Artificial Intelligence

Artificial Intelligence
Hybrid Systems

Description
Software systems which employs a combination of methods and techniques from Artificial Intelligence after the development of hybrid connectionist-symbolic models. Every natural intelligent system is hybrid because it performs mental operations on both the symbolic and subsymbolic levels. For the past few years there has been an increasing discussion of the importance of such an integration that led to the development of new simple and specific AI systems (such as systems for computer vision, speech synthesis, etc., or software that employs some of the models mentioned above). Now it’s time for integration to create broad AI systems to be employed in fields as:

  • surveillance
  • Ambient Assisted Living (AAL)
  • Real-Time pattern-based decisions

 

Laboratory AIRT Lab. at DII (Artificial Intelligence & Real-Time Systems Laboratory) – Home Page: http://airtlab.dii.univpm.it/
Contact PersonAldo Franco Dragoni
Collaborations:

    “Istituto di Scienze e Tecnologie Cognitive”-CNR, Via San Martino della Battaglia 44, 00185 Rome
Projects:
National Research Project (PRIN 2005) “DICSI”
 
People:

Aldo Franco Dragoni, Tel.: +39-0712204390, Email: a.f.dragoni@univpm.it, (Associate Professor)
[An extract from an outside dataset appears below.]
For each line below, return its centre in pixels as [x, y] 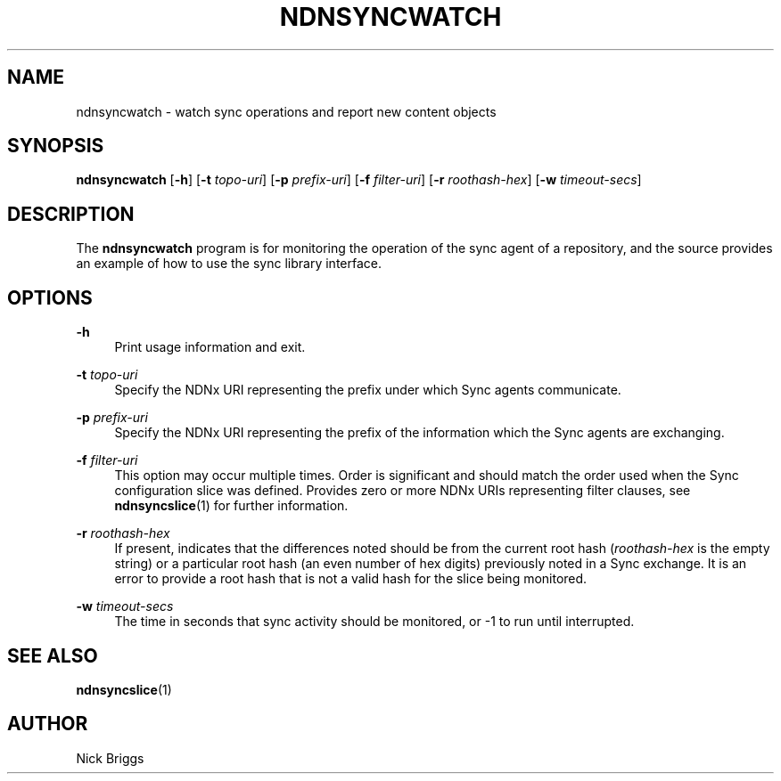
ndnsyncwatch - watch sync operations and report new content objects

Aldo Franco Dragoni was born in Ascoli Piceno (Italy), the 22nd of june 1961. Married since ‘92, he has two sons. He received a degree in Electronics Engineering from the University of Ancona, discussing a thesis in the field of Artificial Intelligence on “Plan Recognition from Visual Information”. Currently he is in charge as Associate Professor at the “Università Politecnica delle Marche”, where he teaches "Foundamentals of Computer Sciences", "Artificial Intelligence" and "Real Time Systems". His scientific interests derived from his PhD Thesis and regarded two questions. 1. The problem of belief revision in a multi-agent environment; if an agent receives new information that contradicts its previously held knowledge, how could it rearrange its corpus of beliefs in order to get rid of the contradiction? Aldo defined a model for belief revision in a multi-agent environment that integrates symbolic approaches to consistency maintenance with numerical methods to reason under uncertainty. The model is currently tested into a system to support detective inquiries. 2. The problem of plan recognition: if an agent observes another agent executing its own plan, how could it infer the other’s goals before the plan is completely executed? Aldo generalized the concept of plan recognition from observation to the idea of “mental states recognition” from communication, by defining three abductive methods to infer a speaker’s mental state from his utterances (“speech acts”). These methods enrich the huge literature on user modeling in intelligent user interfaces, and constitute another knowledge acquisition medium. Aldo devoted much interest also in the study of distributed information systems, under the realistic hypothesis that they can be affected by limited degrees of correctness and completeness. He tried to evaluate, on statistical simulation basis, the global performances of a group whose members adopt the same local strategies for belief revision, the same policies for communication and the same criteria for partner selection. He served as Program Committee and Reviewer for several International Conferences and Journals on Artificial Intelligence.